Sie ging direkt zur Pinnwand.

Fünf Einrichtungen, die Telefone und Internet zur Nutzung anboten, waren darauf ausgeschrieben. Cassie hielt kurz den Atem an, als sie den Namen Cartolería sah, aber der Eintrag war kürzlich durchgestrichen und mit der Notiz ‚geschlossen‘ versehen worden.

Das war ein gutes Zeichen, also entschied sich Cassie, Gretchen nach der Gästeliste zu fragen. Sie ging zur Lounge, wo die Managerin sich gerade ein Bier geöffnet hatte und inmitten von lachenden Menschen auf einem Sofa saß.

„Hier ist noch eine Kundin.“

Ein großer, schlanker Mann mit britischem Akzent, der noch jünger aussah als Cassie, sprang auf und öffnete den Kühlschrank.

„Ich bin Tim. Was kann ich dir bringen?“, fragte er.

Als er ihr Zögern sah, fügte er hinzu: „Heineken sind im Angebot.“

„Danke“, sagte Cassie.

Sie bezahlte und er überreichte ihr eine eiskalte Flasche. Zwei dunkelhaarige Mädchen, vermutlich Zwillinge, rutschten auf das andere Sofa, um ihr Platz zu machen.

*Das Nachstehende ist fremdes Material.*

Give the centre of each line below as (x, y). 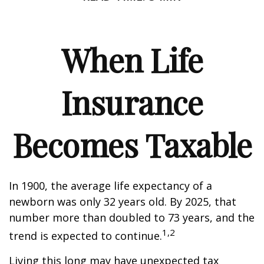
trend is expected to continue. (85, 236)
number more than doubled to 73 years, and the (132, 217)
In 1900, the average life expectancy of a (110, 186)
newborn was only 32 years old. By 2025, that (123, 202)
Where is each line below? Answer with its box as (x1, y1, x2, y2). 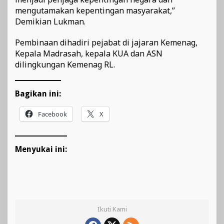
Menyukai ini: (15, 144, 67, 154)
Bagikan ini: (15, 89, 61, 99)
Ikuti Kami (97, 204, 127, 214)
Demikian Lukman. (15, 16, 85, 27)
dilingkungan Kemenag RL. (15, 59, 115, 70)
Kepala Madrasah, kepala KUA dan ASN (15, 48, 162, 59)
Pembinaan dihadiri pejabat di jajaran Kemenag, (15, 37, 197, 48)
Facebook (38, 109, 67, 119)
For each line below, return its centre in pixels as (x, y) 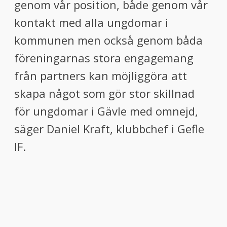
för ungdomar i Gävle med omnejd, (106, 111)
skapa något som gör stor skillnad (104, 93)
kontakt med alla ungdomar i (91, 22)
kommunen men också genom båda (108, 40)
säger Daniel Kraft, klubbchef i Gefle (109, 129)
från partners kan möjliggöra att (101, 75)
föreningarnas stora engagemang (104, 58)
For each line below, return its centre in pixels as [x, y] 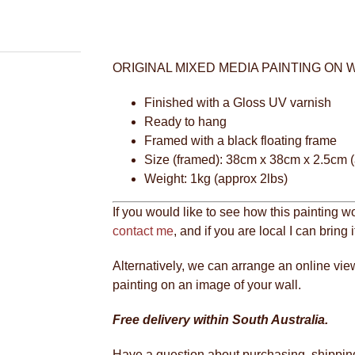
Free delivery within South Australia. [220, 320]
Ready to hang [185, 122]
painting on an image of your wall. [207, 285]
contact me [143, 231]
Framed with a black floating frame [240, 141]
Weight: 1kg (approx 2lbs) [216, 179]
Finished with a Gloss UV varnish [238, 103]
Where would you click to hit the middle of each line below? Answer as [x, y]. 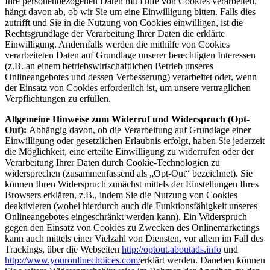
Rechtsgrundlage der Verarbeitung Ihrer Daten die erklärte [115, 33]
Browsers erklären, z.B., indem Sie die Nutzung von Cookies [121, 195]
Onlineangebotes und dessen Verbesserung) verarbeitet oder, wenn [131, 77]
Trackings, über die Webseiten [63, 249]
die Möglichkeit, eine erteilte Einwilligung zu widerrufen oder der [129, 151]
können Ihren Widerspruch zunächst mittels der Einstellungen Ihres [132, 184]
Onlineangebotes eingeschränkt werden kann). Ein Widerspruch [126, 216]
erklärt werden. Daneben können [203, 260]
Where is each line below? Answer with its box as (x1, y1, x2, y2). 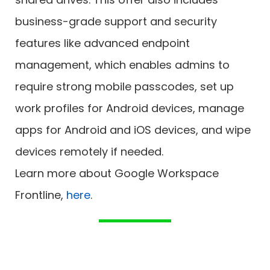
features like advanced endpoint (15, 36, 190, 51)
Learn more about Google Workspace (15, 166, 219, 181)
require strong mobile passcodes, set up (15, 79, 234, 95)
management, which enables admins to (15, 57, 230, 73)
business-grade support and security (15, 14, 217, 30)
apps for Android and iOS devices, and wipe (15, 122, 251, 138)
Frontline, (15, 187, 66, 203)
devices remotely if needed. (15, 144, 163, 160)
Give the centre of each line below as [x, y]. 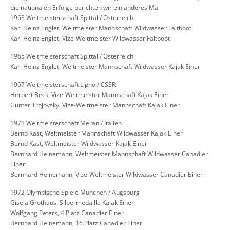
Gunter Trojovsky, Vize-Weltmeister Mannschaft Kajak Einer [95, 105]
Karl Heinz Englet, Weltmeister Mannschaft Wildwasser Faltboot [101, 28]
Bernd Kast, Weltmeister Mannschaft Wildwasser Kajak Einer [97, 133]
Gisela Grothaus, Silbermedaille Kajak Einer [72, 203]
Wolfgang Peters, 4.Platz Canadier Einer [67, 213]
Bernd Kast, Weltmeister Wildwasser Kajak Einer [79, 144]
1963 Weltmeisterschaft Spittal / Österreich [72, 18]
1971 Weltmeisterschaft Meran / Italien [66, 123]
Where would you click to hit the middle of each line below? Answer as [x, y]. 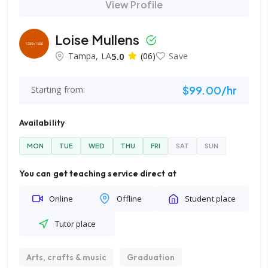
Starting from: [58, 89]
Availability [42, 123]
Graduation [151, 257]
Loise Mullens [99, 39]
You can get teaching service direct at [98, 173]
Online [61, 199]
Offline [129, 199]
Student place [210, 199]

„Ich bin eigentlich nur hier, weil ich gehofft hatte, meine Schwester zu finden“, sagte sie und wurde nervös.

„Vielleicht kennt ihr sie oder sie ist hier untergekommen. Sie hat blondes Haar – oder zumindest war es blond, als ich sie zum letzten Mal gesehen habe. Ihr Name ist Jacqui Vale.“

„Seid ihr schon lange getrennt?“, fragte eines der dunkelhaarigen Mädchen interessiert.

Als Cassie nickte, meinte sie: „Das ist sehr traurig. Ich hoffe, du findest sie.“

Cassie nahm einen Schluck Bier. Es war kalt und malzig.

Die Managerin scrollte durch ihr Handy.